India’s open-source scene is massive—devtools, datasets, civic tech, SDKs—yet most people still discover them by luck. FOSSRadar.in fixes that by offering a clean, Git-native directory of Indian open-source projects. No forms, no logins. You add a TOML file, open a PR, and your project is discoverable to contributors across the country.
Why now? Because India is the world’s fastest-growing developer hub on GitHub, with ~21.9M users today and a projection of 57.5M by 2030—and over 5.2M new developers joined in the last year alone. That’s a lot of builders searching for open source projects in India and beginner-friendly issues to start with. The Economic Times+1
Why India needs a clean index of open source
Discovery is fragmented. A trending tweet here, a college link there. If you don’t already know the maintainer, you may never find the repo. FOSSRadar aims to be the Indian open-source directory you can actually use—searchable tags, clear metadata, and a friendly path to “good first issue” tickets for students and newcomers.
How to list your Indian open-source project (TOML + PR)
The flow is just Git:
- Fork
github.com/wbfoss/fossradar - Add
/data/projects/<your-project-slug>.toml - Open a PR with a crisp description
- Optional: add the
fossradartopic on GitHub so others find you (case-insensitive:fossradar) - visit the site : fossradar.in
Minimal TOML example:
name = "Awesome Project"
slug = "awesome-project"
repo = "https://github.com/you/awesome-project"
description = "A lightweight tool for X that helps Y."
tags = ["python", "cli", "devtools"]
location = "Kolkata, India"
maintainers = ["Your Name <you@example.com>"]
homepage = "https://example.com"
license = "Apache-2.0"
This Git-native approach keeps entries portable and auditable, and it matches how Indian maintainers already work on GitHub.
“FOSSRADAR Verified” badge: trust without gatekeeping
New contributors compare unknown repos quickly. A simple FOSSRADAR Verified badge helps them trust what they’re clicking. The check is lightweight: OSI licence at the root, a readable README with a quickstart, and a genuine India link. Add it via Shields when you qualify:

We also look for the repo topic (case-insensitive), and we ignore look-alikes.

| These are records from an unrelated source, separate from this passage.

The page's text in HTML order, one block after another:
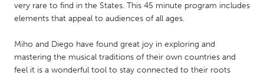
Rotterdam
Utrecht
very rare to find in the States. This 45 minute program includes
elements that appeal to audiences of all ages.
Miho and Diego have found great joy in exploring and
mastering the musical traditions of their own countries and
feel it is a wonderful tool to stay connected to their roots
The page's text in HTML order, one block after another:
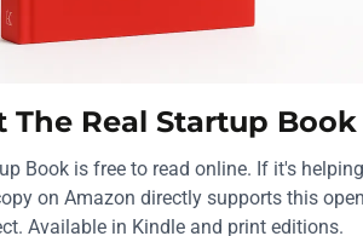
The Real Startup Book
Book is free to read online. If it's helping
on Amazon directly supports this
Available in Kindle and print editions.
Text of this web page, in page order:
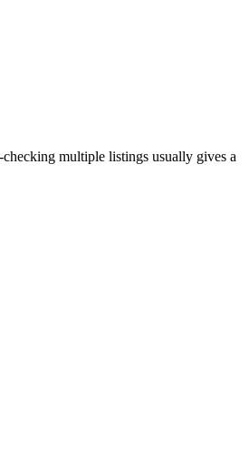
multiple listings usually gives a
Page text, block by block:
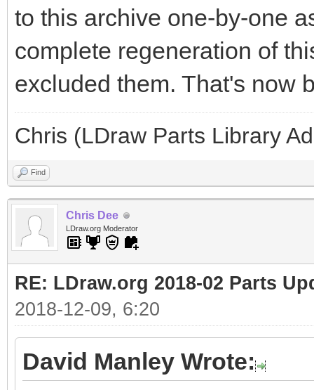
to this archive one-by-one
complete regeneration of
excluded them. That's now
Chris (LDraw Parts Library
Find
Chris Dee
LDraw.org Moderator
RE: LDraw.org 2018-02 Parts
2018-12-09, 6:20
David Manley Wrote:

For students & beginners: good-first-issue paths in India
If you’re searching how to contribute to open source in India, start small and ship something useful this week:
- Fix docs, broken links, or examples
- Reproduce a bug and write clear steps
- Add tests for an edge case
- Improve a quickstart or CI lint
Look for labels like good first issue and help wanted. With India adding millions of new developers each year, these on-ramps matter more than ever. The State of the Octoverse
FOSS communities, meetups & hackathons in India
If you prefer learning by doing, India has a full calendar—Open Source India in Bengaluru, city meetups by FOSSUnited, Weekend meetup by WBFOSS, college hack days, and national initiatives. These are great places to discover made-in-India open source and meet maintainers. Open Source India+1
Also watch GitHub’s Made in India collection for inspiration and to see how popular Indian repos structure their docs and onboarding. GitHub
Why maintainers should list on FOSSRadar.in
- Discovery that converts: rank for searches like “best Indian GitHub projects”, “Indian open-source directory”, and city-specific queries.
- Contributor UX: clean metadata + starter issues → more first PRs that merge.
- Community pull: once you’re visible, meetups, review-athons, and mentorship follow.
If your README answers what it is and how to run it in one screen, you’ll win both contributors and users.
Roadmap: city/state filters, categories & spotlights
We’ll keep the architecture simple (index-as-code), but add what’s genuinely helpful:
- City/State filters (find open source projects Kolkata, Bengaluru, Delhi, Pune…)
- Category pages: devtools, AI/ML, data, web, mobile, civic tech, security
- Contributor highlights and first-PR shout-outs
- Monthly spotlights across WBFOSS channels
- Hack days & review-athons around listed repos
Have an idea? Open an issue. Want it live sooner? Send a PR.
If you maintain a repo with an India link, list it on FOSSRadar.in. If you’re a beginner searching beginner friendly open source India, pick a tagged issue and make your first useful PR. If you run a team, open-source a tool that others can reuse—and add it to the directory.
- Repo:
https://github.com/wbfoss/fossradar - Flow: Add TOML → PR → Get discovered
India’s open-source doesn’t need more noise. It needs a clear map and a friendly welcome. FOSSRadar is both.
FAQ
Is FOSSRadar only for big stars?
No. Early-stage repos, college projects, and civic tech are welcome.
Can students contribute without advanced skills?
Yes. Start with docs, tests, and “good first issue” tickets. Learn the workflow; the rest follows.
Do you accept projects from Indian teams serving global users?
Yes—if the maintainer base or mission has an Indian link, list it.
Is there a fee to list?
No. It’s community-run.
Does verification block listing?
No. It’s a trust signal, not a gate.